Land claim orgs aren’t benefitting Inuit
In reading your article on the Iqaluit co-op’s inability to greatly lower prices for the Nunavummiut consumer, I was initially disappointed, as I too had high hopes that the co-op would help lower the costs we consumers are faced with in Nunavut.
Then I thought more about the issue and realized that any business venture, even one as worthy as a co-op, in itself can’t resolve the issue of high costs to its consumers, as they too are subject to high costs for freight and air transport. We all know the rationalization that our cost of living is so high because our economy relies wholly on fly-in services, Canadian North and First Air being the two airlines that service this need.
All overhead costs and the subsequent costs borne to the consumer start and depend on rates set by the airlines.
But what responsibility do these businesses have to us, in a competitive economy, to ensure that in their monopoly position they aren’t over-taxing our economy? The question highlights the problem Nunavut is faced with generally.
As a territory born out of the desire for an aboriginal land claims agreement, we are governed as a public government. First Air is owned by the Inuit of Makivik, whereas, Canadian North is owned by the Inuit of Nunavut and the Inuvialuit of the western Arctic.
Nunasi’s mandate is for the benefit of its Inuit shareholders. Nunasi’s uniqueness is based on its willingness to temper bottom-line considerations with concern for its shareholder’s environmental, cultural and social well-being.
These economic endeavours, which flow from under the land claim, don’t live up to Inuit citizen’s social, or cultural well-being. How do I as a beneficiary benefit from Canadian North, really?
Businesses that are set up through the land claim for beneficiaries need to consider more than the bottom line and offer benefits to all beneficiaries. For instance, perhaps I could receive a discount from land claim businesses, to incur a real benefit that I can feel.
In a move that could so easily be made, Nunavut’s quality of life and cost of living could be enhanced. Travel could be made more accessible, food and services could be affordable.
Kudos to Makivik Corporation, in that they support cultural and social economic well-being as well as turning a profit. They support Nunavik-wide cultural events, and offer fares that are accountable to their beneficiaries. It’s high time our Inuit political leaders and bureaucrats paid attention to this aspect of the land claim, and offered up real accountability to all Inuit.

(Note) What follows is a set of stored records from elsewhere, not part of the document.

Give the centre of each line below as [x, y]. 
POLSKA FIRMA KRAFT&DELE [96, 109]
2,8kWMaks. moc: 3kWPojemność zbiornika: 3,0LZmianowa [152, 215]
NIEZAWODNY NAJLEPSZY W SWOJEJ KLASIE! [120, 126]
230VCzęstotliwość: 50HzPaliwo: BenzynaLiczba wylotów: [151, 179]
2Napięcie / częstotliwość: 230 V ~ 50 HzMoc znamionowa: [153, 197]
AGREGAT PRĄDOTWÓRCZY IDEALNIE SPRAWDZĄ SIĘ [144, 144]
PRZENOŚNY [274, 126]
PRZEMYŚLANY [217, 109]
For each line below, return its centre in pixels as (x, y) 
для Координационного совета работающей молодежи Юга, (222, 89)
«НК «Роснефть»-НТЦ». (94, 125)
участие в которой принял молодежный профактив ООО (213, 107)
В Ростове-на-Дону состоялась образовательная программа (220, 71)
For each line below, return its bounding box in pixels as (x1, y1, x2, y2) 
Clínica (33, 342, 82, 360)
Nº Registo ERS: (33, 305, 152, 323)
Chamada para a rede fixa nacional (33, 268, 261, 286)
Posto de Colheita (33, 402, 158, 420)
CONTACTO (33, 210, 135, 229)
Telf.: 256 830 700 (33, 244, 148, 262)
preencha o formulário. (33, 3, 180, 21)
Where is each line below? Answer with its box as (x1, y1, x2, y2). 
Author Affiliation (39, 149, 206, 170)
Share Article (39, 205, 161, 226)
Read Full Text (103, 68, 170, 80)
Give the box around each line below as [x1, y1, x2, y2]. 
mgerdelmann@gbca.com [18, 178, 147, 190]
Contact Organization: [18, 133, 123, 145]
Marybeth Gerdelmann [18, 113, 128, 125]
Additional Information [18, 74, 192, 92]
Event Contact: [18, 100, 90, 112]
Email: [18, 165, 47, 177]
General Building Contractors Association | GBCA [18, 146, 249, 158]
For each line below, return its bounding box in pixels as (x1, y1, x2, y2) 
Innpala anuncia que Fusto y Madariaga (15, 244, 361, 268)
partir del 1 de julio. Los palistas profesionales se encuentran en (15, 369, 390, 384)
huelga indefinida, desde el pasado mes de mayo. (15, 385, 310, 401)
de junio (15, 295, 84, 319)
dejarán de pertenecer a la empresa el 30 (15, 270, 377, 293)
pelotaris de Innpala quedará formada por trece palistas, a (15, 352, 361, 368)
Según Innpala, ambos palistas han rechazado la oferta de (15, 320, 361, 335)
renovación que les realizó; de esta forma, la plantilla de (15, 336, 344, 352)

The land claim currently only seems to benefit those individuals who work within the organizations, or those who apply and receive funding under special programs, while Inuit as a collective whole, are failing to receive any meaningful benefit.
Where there is the mandate and resources to do so, why is it not done? The old style of politics is apparently in vogue, where those with power are not inclined to run with accountability and integrity for the people.
Our leaders must return to governance with a “G,” and not continue to govern their own people as they were governed by others. Perhaps, the Competitions Commissioner of the federal Competition Bureau should look at the situation up here, to look at the unique economic dynamic here in Nunavut and consider if anything tangible can be done.
I go out on this note, in the hopes things will get better. I gave up my aboriginal title for this? To be faced with a Orwellian nightmare as in “Animal Farm”, where I can no longer decipher the faces of my aboriginal land claim leaders, from the non-representative Liberals of today?